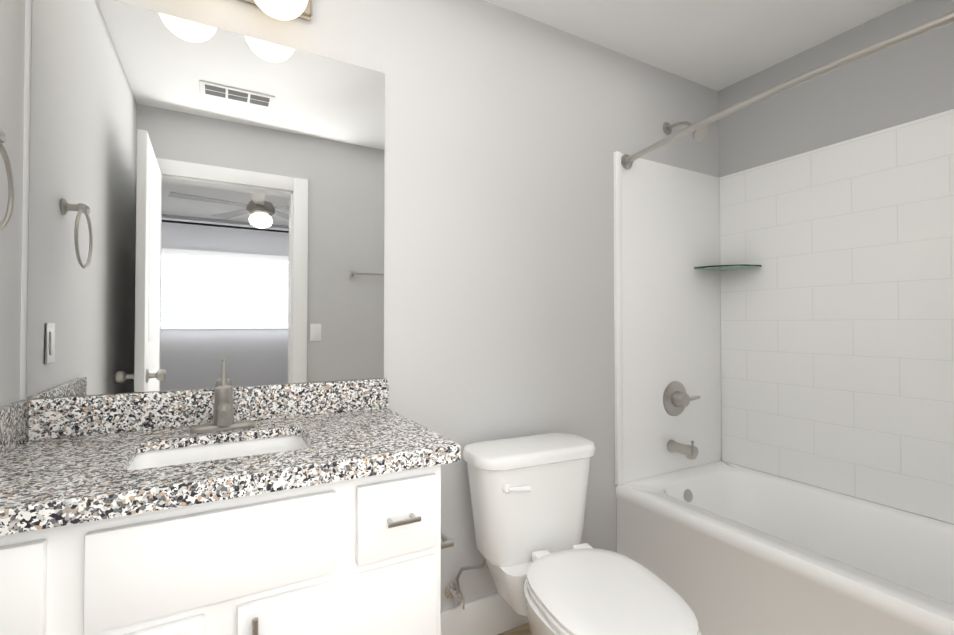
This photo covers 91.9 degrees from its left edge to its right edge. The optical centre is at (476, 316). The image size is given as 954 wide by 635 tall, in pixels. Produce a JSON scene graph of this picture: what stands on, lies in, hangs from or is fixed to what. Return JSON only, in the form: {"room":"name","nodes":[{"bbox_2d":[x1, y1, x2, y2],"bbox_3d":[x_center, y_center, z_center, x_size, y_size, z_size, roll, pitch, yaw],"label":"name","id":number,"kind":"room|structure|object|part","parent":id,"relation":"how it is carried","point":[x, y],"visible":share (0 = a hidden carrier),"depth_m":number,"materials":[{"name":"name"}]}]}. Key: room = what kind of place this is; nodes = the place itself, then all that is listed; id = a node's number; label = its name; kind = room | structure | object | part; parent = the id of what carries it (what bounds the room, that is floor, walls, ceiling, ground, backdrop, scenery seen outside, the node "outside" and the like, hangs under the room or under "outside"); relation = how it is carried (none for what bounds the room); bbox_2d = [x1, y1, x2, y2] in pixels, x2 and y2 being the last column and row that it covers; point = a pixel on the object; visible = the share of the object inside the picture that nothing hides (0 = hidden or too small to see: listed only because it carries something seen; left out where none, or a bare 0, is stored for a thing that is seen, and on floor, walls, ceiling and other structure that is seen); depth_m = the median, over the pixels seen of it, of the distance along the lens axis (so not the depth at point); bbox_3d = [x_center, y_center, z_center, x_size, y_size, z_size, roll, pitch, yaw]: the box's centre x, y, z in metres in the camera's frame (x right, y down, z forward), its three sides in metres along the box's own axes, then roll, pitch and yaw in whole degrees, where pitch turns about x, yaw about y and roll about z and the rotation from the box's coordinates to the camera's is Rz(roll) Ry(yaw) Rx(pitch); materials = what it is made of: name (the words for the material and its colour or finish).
{"room":"bathroom","nodes":[
{"label":"bathroom","id":0,"kind":"room"},
{"bbox_2d":[0,0,25,406],"bbox_3d":[-0.759,-0.026,0.359,0.120,2.435,1.700,0,-1,-29],"label":"wall","id":1,"kind":"structure","parent":0,"point":[12,44],"depth_m":1.08,"materials":[{"name":"grey paint"}]},
{"bbox_2d":[0,129,13,230],"bbox_3d":[-0.928,-0.265,0.857,0.061,0.214,0.185,0,-1,-29],"label":"towel ring","id":2,"kind":"object","parent":1,"relation":"attached to","point":[6,219],"visible":1,"depth_m":0.93,"materials":[{"name":"silver metal"}]},
{"bbox_2d":[20,0,718,611],"bbox_3d":[0.061,-0.003,1.852,3.000,2.435,0.120,0,-1,-29],"label":"wall","id":3,"kind":"structure","parent":0,"point":[508,132],"depth_m":1.78,"materials":[{"name":"grey paint"}]},
{"bbox_2d":[26,0,384,398],"bbox_3d":[-0.710,-0.315,1.357,0.899,1.041,0.005,0,-1,-29],"label":"mirror","id":4,"kind":"object","parent":3,"relation":"attached to","point":[205,201],"visible":1,"depth_m":1.30,"materials":[{"name":"silver mirror"}]},
{"bbox_2d":[243,0,312,19],"bbox_3d":[-0.686,-0.974,1.264,0.480,0.240,0.209,0,-1,-29],"label":"vanity light","id":5,"kind":"object","parent":3,"relation":"attached to","point":[285,9],"visible":1,"depth_m":1.30,"materials":[{"name":"white glass"}]},
{"bbox_2d":[441,593,528,634],"bbox_3d":[0.145,1.139,1.804,1.086,0.150,0.015,0,-1,-29],"label":"baseboard","id":6,"kind":"structure","parent":3,"relation":"attached to","point":[495,614],"depth_m":1.72,"materials":[{"name":"white wood"}]},
{"bbox_2d":[613,151,721,484],"bbox_3d":[0.963,0.008,2.268,0.775,1.506,0.023,0,-1,-29],"label":"panel","id":7,"kind":"object","parent":3,"relation":"attached to","point":[667,313],"visible":1,"depth_m":2.24,"materials":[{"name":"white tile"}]},
{"bbox_2d":[694,264,761,270],"bbox_3d":[1.250,-0.247,2.308,0.215,0.008,0.215,0,-1,-29],"label":"glass corner shelf","id":8,"kind":"object","parent":7,"relation":"attached to","point":[726,267],"visible":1,"depth_m":2.30,"materials":[{"name":"clear glass"}]},
{"bbox_2d":[663,121,710,459],"bbox_3d":[1.028,-0.148,2.193,0.190,1.625,0.221,0,-1,-29],"label":"trim","id":9,"kind":"structure","parent":3,"relation":"attached to","point":[677,399],"depth_m":2.22,"materials":[{"name":"silver metal"}]},
{"bbox_2d":[497,623,529,634],"bbox_3d":[0.501,1.232,1.036,3.000,0.060,1.940,0,-1,-29],"label":"floor","id":10,"kind":"structure","parent":0,"point":[524,629],"depth_m":1.78,"materials":[{"name":"brown wood"}]},
{"bbox_2d":[0,361,460,634],"bbox_3d":[-0.558,0.662,1.106,0.962,1.083,0.566,0,-1,-29],"label":"bathroom vanity","id":11,"kind":"object","parent":10,"relation":"on","point":[311,508],"visible":1,"depth_m":0.95,"materials":[{"name":"white painted wood"},{"name":"granite"},{"name":"brushed nickel"}]},
{"bbox_2d":[190,361,254,432],"bbox_3d":[-0.668,0.213,1.218,0.156,0.182,0.165,0,-1,-29],"label":"faucet","id":12,"kind":"object","parent":11,"relation":"on","point":[223,412],"depth_m":1.23,"materials":[{"name":"silver metal"}]},
{"bbox_2d":[444,433,701,634],"bbox_3d":[0.284,0.829,1.405,0.506,0.758,0.827,0,-1,-25],"label":"toilet","id":13,"kind":"object","parent":10,"relation":"on","point":[550,574],"visible":1,"depth_m":1.49,"materials":[{"name":"white ceramic"}]},
{"bbox_3d":[0.129,0.555,1.488,0.092,0.033,0.028,0,-1,-25],"label":"handle","id":14,"kind":"part","parent":13,"relation":"part of","materials":[{"name":"white ceramic"}]},
{"bbox_3d":[0.355,0.776,1.294,0.384,0.046,0.517,0,-1,-18],"label":"seat","id":15,"kind":"part","parent":13,"relation":"part of","materials":[{"name":"white plastic"}]},
{"bbox_2d":[616,461,953,634],"bbox_3d":[1.370,0.979,1.521,0.772,0.460,1.697,0,-1,-29],"label":"bathtub","id":16,"kind":"object","parent":10,"relation":"on","point":[722,548],"visible":0.88,"depth_m":1.71,"materials":[{"name":"white ceramic"}]},
{"bbox_2d":[485,0,912,90],"bbox_3d":[0.501,-1.263,1.075,3.000,0.060,1.940,0,-1,-29],"label":"ceiling","id":17,"kind":"structure","parent":0,"point":[717,45],"depth_m":1.94,"materials":[{"name":"paint"}]},
{"bbox_2d":[718,0,953,523],"bbox_3d":[1.761,-0.005,1.753,0.120,2.435,1.700,0,-1,-29],"label":"wall","id":18,"kind":"structure","parent":0,"point":[912,79],"depth_m":1.98,"materials":[{"name":"grey paint"}]},
{"bbox_2d":[720,109,953,523],"bbox_3d":[1.706,0.000,1.716,0.011,1.504,1.686,0,-1,-29],"label":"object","id":19,"kind":"structure","parent":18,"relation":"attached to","point":[837,341],"depth_m":1.95,"materials":[{"name":"tile"}]},
{"bbox_3d":[0.942,-0.028,0.260,3.000,2.435,0.120,0,-1,-29],"label":"wall","id":20,"kind":"structure","parent":0,"visible":0},
{"bbox_2d":[621,11,953,168],"bbox_3d":[1.067,-0.723,1.373,0.132,0.067,1.690,0,-1,-29],"label":"shower rod","id":21,"kind":"object","parent":20,"relation":"attached to","point":[627,160],"visible":1,"depth_m":1.39,"materials":[{"name":"silver metal"}]}
]}

══════════

What's needed is an exact retyping of the records, pictures excluded.

This photo covers 91.9 degrees from its left edge to its right edge. The optical centre is at (476, 316). The image size is given as 954 wide by 635 tall, in pixels. Produce a JSON scene graph of this picture: what stands on, lies in, hangs from or is fixed to what. Return JSON only, in the form: {"room":"name","nodes":[{"bbox_2d":[x1, y1, x2, y2],"bbox_3d":[x_center, y_center, z_center, x_size, y_size, z_size, roll, pitch, yaw],"label":"name","id":number,"kind":"room|structure|object|part","parent":id,"relation":"how it is carried","point":[x, y],"visible":share (0 = a hidden carrier),"depth_m":number,"materials":[{"name":"name"}]}]}. Key: room = what kind of place this is; nodes = the place itself, then all that is listed; id = a node's number; label = its name; kind = room | structure | object | part; parent = the id of what carries it (what bounds the room, that is floor, walls, ceiling, ground, backdrop, scenery seen outside, the node "outside" and the like, hangs under the room or under "outside"); relation = how it is carried (none for what bounds the room); bbox_2d = [x1, y1, x2, y2] in pixels, x2 and y2 being the last column and row that it covers; point = a pixel on the object; visible = the share of the object inside the picture that nothing hides (0 = hidden or too small to see: listed only because it carries something seen; left out where none, or a bare 0, is stored for a thing that is seen, and on floor, walls, ceiling and other structure that is seen); depth_m = the median, over the pixels seen of it, of the distance along the lens axis (so not the depth at point); bbox_3d = [x_center, y_center, z_center, x_size, y_size, z_size, roll, pitch, yaw]: the box's centre x, y, z in metres in the camera's frame (x right, y down, z forward), its three sides in metres along the box's own axes, then roll, pitch and yaw in whole degrees, where pitch turns about x, yaw about y and roll about z and the rotation from the box's coordinates to the camera's is Rz(roll) Ry(yaw) Rx(pitch); materials = what it is made of: name (the words for the material and its colour or finish).
{"room":"bathroom","nodes":[
{"label":"bathroom","id":0,"kind":"room"},
{"bbox_2d":[0,0,25,406],"bbox_3d":[-0.759,-0.026,0.359,0.120,2.435,1.700,0,-1,-29],"label":"wall","id":1,"kind":"structure","parent":0,"point":[12,44],"depth_m":1.08,"materials":[{"name":"grey paint"}]},
{"bbox_2d":[0,129,13,230],"bbox_3d":[-0.928,-0.265,0.857,0.061,0.214,0.185,0,-1,-29],"label":"towel ring","id":2,"kind":"object","parent":1,"relation":"attached to","point":[6,219],"visible":1,"depth_m":0.93,"materials":[{"name":"silver metal"}]},
{"bbox_2d":[20,0,718,611],"bbox_3d":[0.061,-0.003,1.852,3.000,2.435,0.120,0,-1,-29],"label":"wall","id":3,"kind":"structure","parent":0,"point":[508,132],"depth_m":1.78,"materials":[{"name":"grey paint"}]},
{"bbox_2d":[26,0,384,398],"bbox_3d":[-0.710,-0.315,1.357,0.899,1.041,0.005,0,-1,-29],"label":"mirror","id":4,"kind":"object","parent":3,"relation":"attached to","point":[205,201],"visible":1,"depth_m":1.30,"materials":[{"name":"silver mirror"}]},
{"bbox_2d":[243,0,312,19],"bbox_3d":[-0.686,-0.974,1.264,0.480,0.240,0.209,0,-1,-29],"label":"vanity light","id":5,"kind":"object","parent":3,"relation":"attached to","point":[285,9],"visible":1,"depth_m":1.30,"materials":[{"name":"white glass"}]},
{"bbox_2d":[441,593,528,634],"bbox_3d":[0.145,1.139,1.804,1.086,0.150,0.015,0,-1,-29],"label":"baseboard","id":6,"kind":"structure","parent":3,"relation":"attached to","point":[495,614],"depth_m":1.72,"materials":[{"name":"white wood"}]},
{"bbox_2d":[613,151,721,484],"bbox_3d":[0.963,0.008,2.268,0.775,1.506,0.023,0,-1,-29],"label":"panel","id":7,"kind":"object","parent":3,"relation":"attached to","point":[667,313],"visible":1,"depth_m":2.24,"materials":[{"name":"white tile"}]},
{"bbox_2d":[694,264,761,270],"bbox_3d":[1.250,-0.247,2.308,0.215,0.008,0.215,0,-1,-29],"label":"glass corner shelf","id":8,"kind":"object","parent":7,"relation":"attached to","point":[726,267],"visible":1,"depth_m":2.30,"materials":[{"name":"clear glass"}]},
{"bbox_2d":[663,121,710,459],"bbox_3d":[1.028,-0.148,2.193,0.190,1.625,0.221,0,-1,-29],"label":"trim","id":9,"kind":"structure","parent":3,"relation":"attached to","point":[677,399],"depth_m":2.22,"materials":[{"name":"silver metal"}]},
{"bbox_2d":[497,623,529,634],"bbox_3d":[0.501,1.232,1.036,3.000,0.060,1.940,0,-1,-29],"label":"floor","id":10,"kind":"structure","parent":0,"point":[524,629],"depth_m":1.78,"materials":[{"name":"brown wood"}]},
{"bbox_2d":[0,361,460,634],"bbox_3d":[-0.558,0.662,1.106,0.962,1.083,0.566,0,-1,-29],"label":"bathroom vanity","id":11,"kind":"object","parent":10,"relation":"on","point":[311,508],"visible":1,"depth_m":0.95,"materials":[{"name":"white painted wood"},{"name":"granite"},{"name":"brushed nickel"}]},
{"bbox_2d":[190,361,254,432],"bbox_3d":[-0.668,0.213,1.218,0.156,0.182,0.165,0,-1,-29],"label":"faucet","id":12,"kind":"object","parent":11,"relation":"on","point":[223,412],"depth_m":1.23,"materials":[{"name":"silver metal"}]},
{"bbox_2d":[444,433,701,634],"bbox_3d":[0.284,0.829,1.405,0.506,0.758,0.827,0,-1,-25],"label":"toilet","id":13,"kind":"object","parent":10,"relation":"on","point":[550,574],"visible":1,"depth_m":1.49,"materials":[{"name":"white ceramic"}]},
{"bbox_3d":[0.129,0.555,1.488,0.092,0.033,0.028,0,-1,-25],"label":"handle","id":14,"kind":"part","parent":13,"relation":"part of","materials":[{"name":"white ceramic"}]},
{"bbox_3d":[0.355,0.776,1.294,0.384,0.046,0.517,0,-1,-18],"label":"seat","id":15,"kind":"part","parent":13,"relation":"part of","materials":[{"name":"white plastic"}]},
{"bbox_2d":[616,461,953,634],"bbox_3d":[1.370,0.979,1.521,0.772,0.460,1.697,0,-1,-29],"label":"bathtub","id":16,"kind":"object","parent":10,"relation":"on","point":[722,548],"visible":0.88,"depth_m":1.71,"materials":[{"name":"white ceramic"}]},
{"bbox_2d":[485,0,912,90],"bbox_3d":[0.501,-1.263,1.075,3.000,0.060,1.940,0,-1,-29],"label":"ceiling","id":17,"kind":"structure","parent":0,"point":[717,45],"depth_m":1.94,"materials":[{"name":"paint"}]},
{"bbox_2d":[718,0,953,523],"bbox_3d":[1.761,-0.005,1.753,0.120,2.435,1.700,0,-1,-29],"label":"wall","id":18,"kind":"structure","parent":0,"point":[912,79],"depth_m":1.98,"materials":[{"name":"grey paint"}]},
{"bbox_2d":[720,109,953,523],"bbox_3d":[1.706,0.000,1.716,0.011,1.504,1.686,0,-1,-29],"label":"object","id":19,"kind":"structure","parent":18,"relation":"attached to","point":[837,341],"depth_m":1.95,"materials":[{"name":"tile"}]},
{"bbox_3d":[0.942,-0.028,0.260,3.000,2.435,0.120,0,-1,-29],"label":"wall","id":20,"kind":"structure","parent":0,"visible":0},
{"bbox_2d":[621,11,953,168],"bbox_3d":[1.067,-0.723,1.373,0.132,0.067,1.690,0,-1,-29],"label":"shower rod","id":21,"kind":"object","parent":20,"relation":"attached to","point":[627,160],"visible":1,"depth_m":1.39,"materials":[{"name":"silver metal"}]}
]}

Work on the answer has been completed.